The "contract" is the shared artifact between these two questions. Consumer (Service A) writes tests that record what they expect from the provider (Service B). Those expectations become a contract file. The provider (Service B) runs tests that verify it satisfies every contract from every consumer.

Consumer (Service A) Provider (Service B) │ │ │ 1. Write consumer test │ │ "I expect POST /orders to return │ │ { id, status } with 201" │ │ │ │ 2. Test runs against a mock provider │ │ ┌─────────────────────────────┐ │ │ │ Mock records the interaction│ │ │ └─────────────────────────────┘ │ │ │ │ 3. Interaction saved as contract │ │ ─────────────────────────────────────► │ │ │ 4. Provider test loads contract │ │ "Can I satisfy all consumers?" │ │ ┌─────────────────────────────┐ │ │ │ Run each interaction against │ │ │ │ the real provider code │ │ │ └─────────────────────────────┘ │ │ │ ✓ Contract verified │ or │ ✗ Breaking change detected

Pact in practice

Pact is the most widely used contract testing framework. The workflow looks like this:

// Consumer test (Service A, using Pact-JS)
describe('OrderService consumer', () => {
  const provider = new PactV3({
    consumer: 'OrderService',
    provider: 'PaymentService',
  });

  it('charges a valid card', () => {
    provider
      .given('card 4111111111111111 is valid')
      .uponReceiving('a charge request')
      .withRequest({
        method: 'POST',
        path: '/charges',
        body: { cardNumber: '4111111111111111', amount: 5000 }
      })
      .willRespondWith({
        status: 201,
        body: { chargeId: like('ch_abc'), status: 'succeeded' }
        // like() means: match the type/shape, not the exact value
      });

    return provider.executeTest(async (mockServer) => {
      const client = new PaymentClient(mockServer.url);
      const result = await client.charge({ cardNumber: '4111111111111111', amount: 5000 });
      expect(result.status).toEqual('succeeded');
    });
  });
});

This test runs against a mock and produces a contract file.
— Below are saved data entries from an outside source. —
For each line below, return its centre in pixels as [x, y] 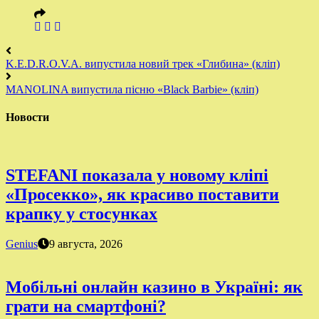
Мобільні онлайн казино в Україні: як [154, 287]
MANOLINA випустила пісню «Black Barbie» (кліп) [132, 89]
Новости [27, 117]
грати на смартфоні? [86, 306]
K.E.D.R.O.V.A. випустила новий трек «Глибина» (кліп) [143, 63]
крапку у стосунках [82, 214]
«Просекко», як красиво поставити [142, 195]
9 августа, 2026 [86, 244]
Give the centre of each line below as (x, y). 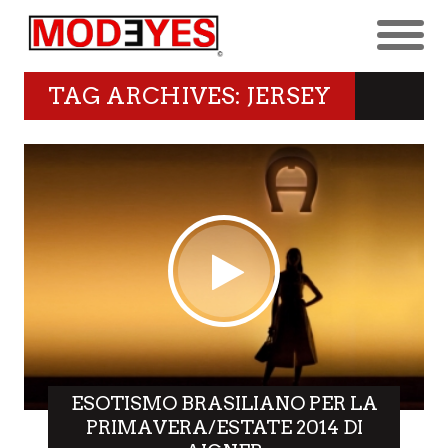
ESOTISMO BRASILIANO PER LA (224, 404)
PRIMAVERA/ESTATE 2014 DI (224, 428)
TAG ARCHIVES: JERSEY (189, 95)
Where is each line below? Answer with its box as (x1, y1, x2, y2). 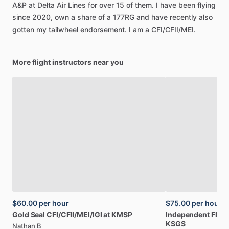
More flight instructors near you (12, 58, 124, 67)
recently (170, 13, 197, 22)
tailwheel (49, 25, 78, 34)
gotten (12, 25, 34, 34)
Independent (166, 210, 210, 219)
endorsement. (80, 25, 127, 34)
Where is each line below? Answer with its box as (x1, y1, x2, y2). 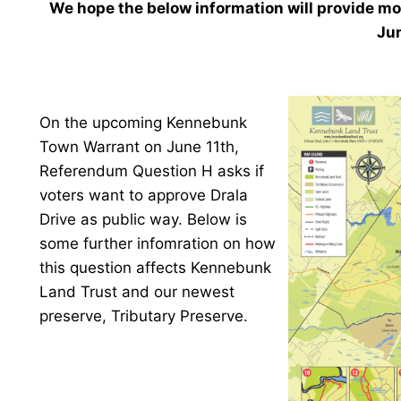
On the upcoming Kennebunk (39, 114, 247, 132)
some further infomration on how (39, 235, 276, 252)
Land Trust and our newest (39, 283, 235, 301)
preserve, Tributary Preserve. (39, 307, 248, 325)
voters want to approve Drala (39, 186, 248, 204)
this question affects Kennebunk (39, 259, 271, 277)
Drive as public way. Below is (39, 210, 247, 228)
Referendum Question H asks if (39, 162, 264, 180)
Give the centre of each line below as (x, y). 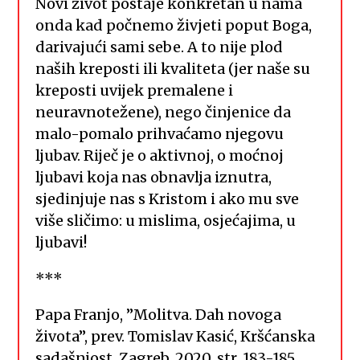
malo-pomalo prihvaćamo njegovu (160, 133)
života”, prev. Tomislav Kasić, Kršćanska (176, 336)
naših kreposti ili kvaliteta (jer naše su (173, 68)
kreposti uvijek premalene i (135, 90)
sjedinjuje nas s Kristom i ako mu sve (168, 198)
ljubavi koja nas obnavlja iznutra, (154, 177)
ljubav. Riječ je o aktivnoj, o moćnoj (160, 155)
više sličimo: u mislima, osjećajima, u (166, 220)
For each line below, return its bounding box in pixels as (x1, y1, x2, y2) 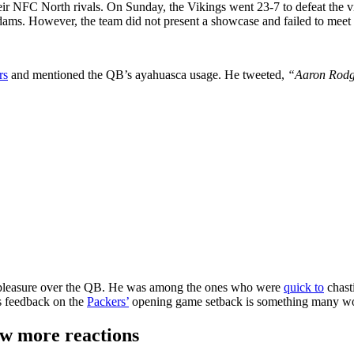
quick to (284, 280, 324, 294)
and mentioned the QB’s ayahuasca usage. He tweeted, (8, 67, 288, 81)
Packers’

The PaymentService CI then runs this contract file against the real PaymentService code to verify it still satisfies the expectation. If a PaymentService developer renames the status field to chargeStatus, the contract test catches it immediately — before any integration test fails, and before any consumer is deployed.

The key distinction between integration tests and contract tests:

Dimension	Integration Tests	Contract Tests
What they catch	End-to-end correctness, emergent behavior	API compatibility between two specific services
Speed	Slow (real services must run)	Fast (one side uses a mock)
Flakiness	High (network, timing, service health)	Low (deterministic)
Pinpoints the failure	No — which service broke?	Yes — exactly which consumer expectation
Teams can work independently	No — requires everyone available	Yes — async via contract broker
Tests real-world failure modes	Partially	No (happy path only)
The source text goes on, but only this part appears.